Corneille, Le Menteur

Lorsque Le Menteur est créé en 1644, Corneille est un dramaturge reconnu, auteur de tragédies telles que Médée, de comédies telles que L'Illusion comique et de tragi-comédies telles que Le Cid. Il prend pour point de départ du Menteur une œuvre espagnole de don Juan d'Alarcon, qu'il adapte au goût français.
Comment Corneille adapte-t-il l'œuvre aux attentes du public français ?
D'abord, Corneille transpose le contexte historique de la pièce d'Alarcón : ce n'est pas au Pérou ou aux Indes que Dorante a fait ses armes mais durant la guerre de Trente Ans.
Ensuite, il fait en sorte de respecter dans l'ensemble les trois unités (de temps, de lieu et d'action) comme il l'affirme dans « L'examen ».
Enfin, il explique avoir adouci la fin de la pièce espagnole puisque, dans sa propre version, Dorante s'éprend un peu de Lucrèce. De cette manière, Corneille règle deux difficultés : d'une part il ajuste la logique de l'action entre le début et la fin de la pièce, d'autre part il préserve le ton léger de la comédie française.

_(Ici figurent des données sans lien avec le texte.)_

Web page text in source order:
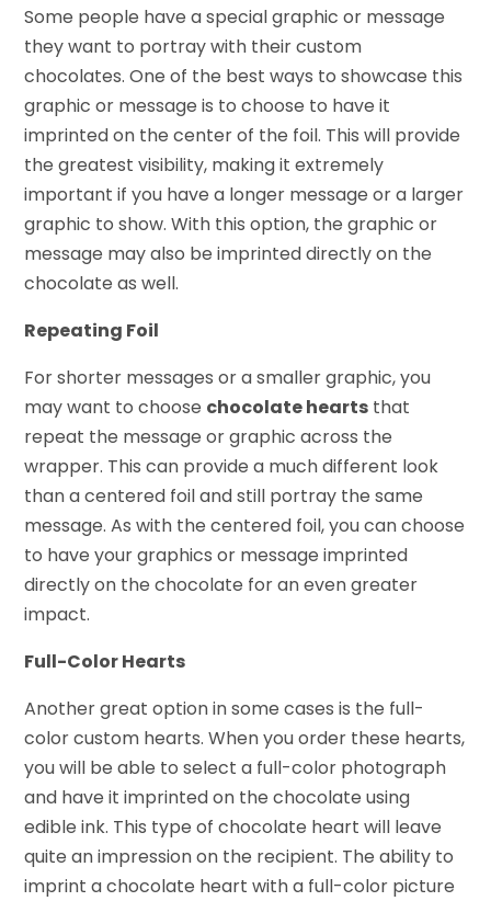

Corneille veut que le public se reconnaisse dans ses intrigues amoureuses. Comment s'y prend-il ?
Il se montre attentif aux détails qui permettront de créer un effet de réel dans ses pièces.
Le choix du lieu est important : Corneille situe l'intrigue du Menteur à Paris, dans des endroits propices aux rencontres amoureuses tels que les Tuileries et la place Royale.
La façon de parler de ses personnages est également proche de celles de ses contemporains. Dorante incarne en un sens cette volonté de s'adapter puisque sa première préoccupation est d'acquérir rapidement la « façon de parler et d'agir » des Parisiens afin de ne pas passer pour un provincial.
En quoi la pièce met-elle en scène une conception romanesque de l'amour ?
L'amour est affaire de langage : il s'agit de parler aussi bien et d'éblouir autant que dans les romans.
L'amour obéit en effet à une codification précise et cet art que maîtrise Clarice n'est pas pour rien dans la préférence que Dorante lui accorde. C'est ce qui pousse Dorante à inventer son premier exploit militaire dans lequel on retrouve la métaphore guerrière de l'amour.
Dorante s'apparente à un auteur de romans, lui qui invente des récits contenant de nombreuses invraisemblances. Par contraste, Corneille affirme, grâce à ce personnage, son art de dramaturge. Mais Dorante lui permet cependant, non sans malice, une liberté d'écriture qu'il n'a cessé de rechercher.